How do you integrate #int sqrt(x^2+4x+5)# using trig substitutions?

How do you integrate #int sqrt(x^2+4x+5)dx# using trig substitutions?

1 Answer
Sep 5, 2016

#1/2[(x+2)sqrt(x^2+4x+5)+ln|x+2+sqrt(x^2+4x+5)|]+C#.

Explanation:

Let #I=intsqrt(x^2+4x+5)dx#.

#sqrt(x^2+4x+5)=sqrt{(x+2)^2+1}#,so, we take the Trigo. Substn.

#x+2=tany", so that, (1) : "dx=sec^2 ydy#, &

#(2) : sqrt(x^2+4x+5)=sqrt{tan^2 y+1}=sec y#.

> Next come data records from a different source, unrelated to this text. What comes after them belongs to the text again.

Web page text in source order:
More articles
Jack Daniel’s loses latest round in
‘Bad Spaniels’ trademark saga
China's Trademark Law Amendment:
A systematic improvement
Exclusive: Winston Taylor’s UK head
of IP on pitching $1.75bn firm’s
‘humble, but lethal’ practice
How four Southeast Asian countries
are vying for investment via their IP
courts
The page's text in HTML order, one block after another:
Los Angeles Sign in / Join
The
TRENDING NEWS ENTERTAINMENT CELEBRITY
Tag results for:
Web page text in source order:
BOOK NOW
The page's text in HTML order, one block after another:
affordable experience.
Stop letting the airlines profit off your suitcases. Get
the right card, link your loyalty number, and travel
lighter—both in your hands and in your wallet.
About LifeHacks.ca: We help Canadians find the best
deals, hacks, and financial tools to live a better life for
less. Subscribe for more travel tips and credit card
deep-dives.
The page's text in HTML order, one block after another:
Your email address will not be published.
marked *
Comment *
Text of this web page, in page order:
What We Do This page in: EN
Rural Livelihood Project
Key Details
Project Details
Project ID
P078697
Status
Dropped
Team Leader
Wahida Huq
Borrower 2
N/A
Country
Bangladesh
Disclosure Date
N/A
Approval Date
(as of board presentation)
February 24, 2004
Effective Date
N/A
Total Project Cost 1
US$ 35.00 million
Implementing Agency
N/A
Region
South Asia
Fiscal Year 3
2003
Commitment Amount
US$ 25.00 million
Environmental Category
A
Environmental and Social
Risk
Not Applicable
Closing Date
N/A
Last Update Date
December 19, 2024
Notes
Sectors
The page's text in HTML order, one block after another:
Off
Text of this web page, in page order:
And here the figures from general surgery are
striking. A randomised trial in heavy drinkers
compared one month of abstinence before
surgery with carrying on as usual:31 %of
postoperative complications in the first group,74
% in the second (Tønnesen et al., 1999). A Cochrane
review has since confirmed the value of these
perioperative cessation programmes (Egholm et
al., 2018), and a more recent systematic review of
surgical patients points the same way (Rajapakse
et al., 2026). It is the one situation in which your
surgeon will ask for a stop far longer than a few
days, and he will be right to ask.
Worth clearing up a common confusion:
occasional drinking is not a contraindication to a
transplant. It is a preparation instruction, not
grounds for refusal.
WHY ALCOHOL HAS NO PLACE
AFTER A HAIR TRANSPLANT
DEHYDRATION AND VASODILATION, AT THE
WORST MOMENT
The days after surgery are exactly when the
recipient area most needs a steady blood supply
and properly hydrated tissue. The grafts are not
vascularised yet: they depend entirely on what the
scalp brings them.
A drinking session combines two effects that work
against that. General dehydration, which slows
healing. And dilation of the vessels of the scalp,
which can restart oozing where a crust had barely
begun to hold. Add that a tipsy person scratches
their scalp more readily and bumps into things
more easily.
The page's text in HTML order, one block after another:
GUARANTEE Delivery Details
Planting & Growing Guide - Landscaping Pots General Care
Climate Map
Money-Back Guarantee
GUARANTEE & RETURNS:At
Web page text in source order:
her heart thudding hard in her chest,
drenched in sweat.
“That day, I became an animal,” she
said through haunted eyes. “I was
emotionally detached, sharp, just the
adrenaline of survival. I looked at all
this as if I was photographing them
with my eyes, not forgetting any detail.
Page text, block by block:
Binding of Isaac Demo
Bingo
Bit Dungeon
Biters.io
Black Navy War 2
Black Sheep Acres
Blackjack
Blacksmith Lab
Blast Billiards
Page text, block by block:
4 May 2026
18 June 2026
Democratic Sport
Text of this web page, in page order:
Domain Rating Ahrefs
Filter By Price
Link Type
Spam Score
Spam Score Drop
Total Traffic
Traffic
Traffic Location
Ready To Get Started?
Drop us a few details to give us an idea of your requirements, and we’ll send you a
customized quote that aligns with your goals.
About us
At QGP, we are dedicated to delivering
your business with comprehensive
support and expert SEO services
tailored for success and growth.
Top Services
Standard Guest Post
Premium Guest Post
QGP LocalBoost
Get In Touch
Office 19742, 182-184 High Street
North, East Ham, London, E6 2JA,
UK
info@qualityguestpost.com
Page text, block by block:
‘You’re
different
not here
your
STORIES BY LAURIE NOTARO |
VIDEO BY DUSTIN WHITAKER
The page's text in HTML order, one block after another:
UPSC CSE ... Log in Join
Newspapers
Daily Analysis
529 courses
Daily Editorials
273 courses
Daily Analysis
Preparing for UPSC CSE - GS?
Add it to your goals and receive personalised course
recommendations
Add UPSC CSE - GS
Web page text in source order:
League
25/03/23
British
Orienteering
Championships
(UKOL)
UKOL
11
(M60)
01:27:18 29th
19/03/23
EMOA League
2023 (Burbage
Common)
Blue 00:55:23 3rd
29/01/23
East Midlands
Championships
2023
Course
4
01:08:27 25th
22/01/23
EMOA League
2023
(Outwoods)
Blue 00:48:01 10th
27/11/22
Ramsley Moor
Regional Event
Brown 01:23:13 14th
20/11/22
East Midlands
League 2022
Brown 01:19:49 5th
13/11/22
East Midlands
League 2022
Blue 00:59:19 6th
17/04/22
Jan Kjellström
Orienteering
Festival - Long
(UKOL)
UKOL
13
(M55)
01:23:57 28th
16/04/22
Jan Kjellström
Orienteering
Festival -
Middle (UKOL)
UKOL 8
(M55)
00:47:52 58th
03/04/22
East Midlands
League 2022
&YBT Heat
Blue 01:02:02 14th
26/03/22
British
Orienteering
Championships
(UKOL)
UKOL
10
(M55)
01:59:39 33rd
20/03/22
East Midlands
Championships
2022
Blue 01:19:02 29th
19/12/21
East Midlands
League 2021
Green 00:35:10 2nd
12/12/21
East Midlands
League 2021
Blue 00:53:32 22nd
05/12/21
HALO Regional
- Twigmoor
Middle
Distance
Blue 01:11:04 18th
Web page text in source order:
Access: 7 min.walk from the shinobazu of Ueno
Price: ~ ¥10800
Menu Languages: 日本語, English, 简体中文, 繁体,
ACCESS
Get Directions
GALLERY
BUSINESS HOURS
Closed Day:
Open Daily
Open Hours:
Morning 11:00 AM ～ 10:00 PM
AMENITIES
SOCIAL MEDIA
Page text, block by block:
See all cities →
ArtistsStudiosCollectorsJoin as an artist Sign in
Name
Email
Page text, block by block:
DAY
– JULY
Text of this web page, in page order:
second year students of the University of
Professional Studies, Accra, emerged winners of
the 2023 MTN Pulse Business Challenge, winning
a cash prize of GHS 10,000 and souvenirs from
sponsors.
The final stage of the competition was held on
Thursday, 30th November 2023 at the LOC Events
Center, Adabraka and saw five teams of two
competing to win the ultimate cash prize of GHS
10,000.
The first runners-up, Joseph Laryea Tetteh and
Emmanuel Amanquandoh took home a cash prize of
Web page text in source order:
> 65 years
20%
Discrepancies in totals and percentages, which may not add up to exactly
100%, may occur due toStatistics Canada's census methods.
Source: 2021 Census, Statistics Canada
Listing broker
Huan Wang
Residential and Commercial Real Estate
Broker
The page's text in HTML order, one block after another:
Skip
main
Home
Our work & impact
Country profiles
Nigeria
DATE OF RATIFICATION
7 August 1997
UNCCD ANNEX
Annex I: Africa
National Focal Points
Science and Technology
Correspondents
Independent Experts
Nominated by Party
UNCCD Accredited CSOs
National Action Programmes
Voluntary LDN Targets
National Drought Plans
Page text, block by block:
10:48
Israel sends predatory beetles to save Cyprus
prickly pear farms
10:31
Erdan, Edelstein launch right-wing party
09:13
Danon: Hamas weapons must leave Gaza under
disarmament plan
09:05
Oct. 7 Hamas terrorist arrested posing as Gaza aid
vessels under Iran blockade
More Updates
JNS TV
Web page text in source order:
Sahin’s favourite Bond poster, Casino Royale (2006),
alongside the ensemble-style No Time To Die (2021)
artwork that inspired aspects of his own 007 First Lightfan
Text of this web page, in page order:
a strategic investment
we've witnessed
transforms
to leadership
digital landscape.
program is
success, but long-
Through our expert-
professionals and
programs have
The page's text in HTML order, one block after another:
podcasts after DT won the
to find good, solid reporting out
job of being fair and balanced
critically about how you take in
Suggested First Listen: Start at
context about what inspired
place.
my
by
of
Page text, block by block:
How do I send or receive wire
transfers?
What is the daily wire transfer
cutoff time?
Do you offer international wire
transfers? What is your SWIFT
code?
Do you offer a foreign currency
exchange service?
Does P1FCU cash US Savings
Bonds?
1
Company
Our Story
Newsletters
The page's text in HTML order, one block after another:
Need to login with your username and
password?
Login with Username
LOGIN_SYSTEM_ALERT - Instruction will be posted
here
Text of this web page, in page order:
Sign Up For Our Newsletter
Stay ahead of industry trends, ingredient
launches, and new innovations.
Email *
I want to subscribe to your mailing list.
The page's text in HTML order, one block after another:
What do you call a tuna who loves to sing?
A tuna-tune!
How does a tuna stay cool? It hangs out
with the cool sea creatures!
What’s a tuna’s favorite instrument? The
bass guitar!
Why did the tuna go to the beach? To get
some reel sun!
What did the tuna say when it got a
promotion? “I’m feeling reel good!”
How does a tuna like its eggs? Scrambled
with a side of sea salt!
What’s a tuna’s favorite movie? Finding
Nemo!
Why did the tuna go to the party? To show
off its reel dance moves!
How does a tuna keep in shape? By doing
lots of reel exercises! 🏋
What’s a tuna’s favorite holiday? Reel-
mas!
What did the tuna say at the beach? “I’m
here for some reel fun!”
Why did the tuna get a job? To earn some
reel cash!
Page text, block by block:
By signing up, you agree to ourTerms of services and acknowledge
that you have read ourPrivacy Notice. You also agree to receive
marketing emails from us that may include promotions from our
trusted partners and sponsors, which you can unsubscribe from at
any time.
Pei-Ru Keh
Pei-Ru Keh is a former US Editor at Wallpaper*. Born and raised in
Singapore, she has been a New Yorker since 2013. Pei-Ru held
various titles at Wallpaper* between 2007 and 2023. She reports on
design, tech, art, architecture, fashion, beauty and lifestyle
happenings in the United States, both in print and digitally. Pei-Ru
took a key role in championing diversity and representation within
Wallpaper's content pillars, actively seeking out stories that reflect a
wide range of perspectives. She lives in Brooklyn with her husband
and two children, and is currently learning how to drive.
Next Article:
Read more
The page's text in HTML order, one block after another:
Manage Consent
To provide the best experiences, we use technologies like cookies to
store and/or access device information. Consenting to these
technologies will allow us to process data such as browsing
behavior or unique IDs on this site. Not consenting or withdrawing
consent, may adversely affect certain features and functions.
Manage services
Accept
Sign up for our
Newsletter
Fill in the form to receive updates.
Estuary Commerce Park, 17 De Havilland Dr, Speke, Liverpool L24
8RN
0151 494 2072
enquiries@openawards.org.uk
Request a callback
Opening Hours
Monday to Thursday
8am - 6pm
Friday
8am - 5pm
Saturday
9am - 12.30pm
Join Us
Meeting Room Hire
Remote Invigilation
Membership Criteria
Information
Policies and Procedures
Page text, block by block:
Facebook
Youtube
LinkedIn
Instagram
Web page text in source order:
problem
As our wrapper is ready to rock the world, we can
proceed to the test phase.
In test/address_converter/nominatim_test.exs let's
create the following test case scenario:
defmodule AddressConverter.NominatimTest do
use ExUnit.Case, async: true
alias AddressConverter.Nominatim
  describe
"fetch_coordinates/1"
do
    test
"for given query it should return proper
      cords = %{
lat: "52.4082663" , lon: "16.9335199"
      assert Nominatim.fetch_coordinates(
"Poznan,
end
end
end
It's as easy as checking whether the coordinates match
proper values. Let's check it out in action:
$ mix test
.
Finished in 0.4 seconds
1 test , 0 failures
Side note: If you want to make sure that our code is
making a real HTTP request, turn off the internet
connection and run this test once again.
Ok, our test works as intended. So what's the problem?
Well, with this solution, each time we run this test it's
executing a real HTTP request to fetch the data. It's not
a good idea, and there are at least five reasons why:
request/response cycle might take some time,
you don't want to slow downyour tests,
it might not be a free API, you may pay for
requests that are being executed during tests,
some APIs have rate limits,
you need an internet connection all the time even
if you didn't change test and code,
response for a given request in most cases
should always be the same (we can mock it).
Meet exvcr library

#:. I=intsec ysec^2 ydy=intsec^3 ydy=intu*vdy...... [u=sec y, v=sec^2 y]#

#=uintvdy-int((du)/dx*intvdy)dy..........................[IBP]#

#=sec yintsec^2 ydy-int{sec ytan yintsec^2 y dy}dy#

#=sec ytan y-int{sec ytan ytan y}dy#

#=sec ytan y-intsec ytan^2 ydy#

#=sec ytan y-intsec y(sec^2 y-1)dy#

#=secytany-intsec^3ydy+intsecydy#, i.e.,

#I=secytany-I+ln|secy+tany|#

#:. I+I=2I=secytany+ln|secy+tany|#

#:. I=1/2[secytany+ln|secy+tany|]#

#=1/2[(x+2)sqrt(x^2+4x+5)+ln|x+2+sqrt(x^2+4x+5)|]+C#.

Enjoy Maths.!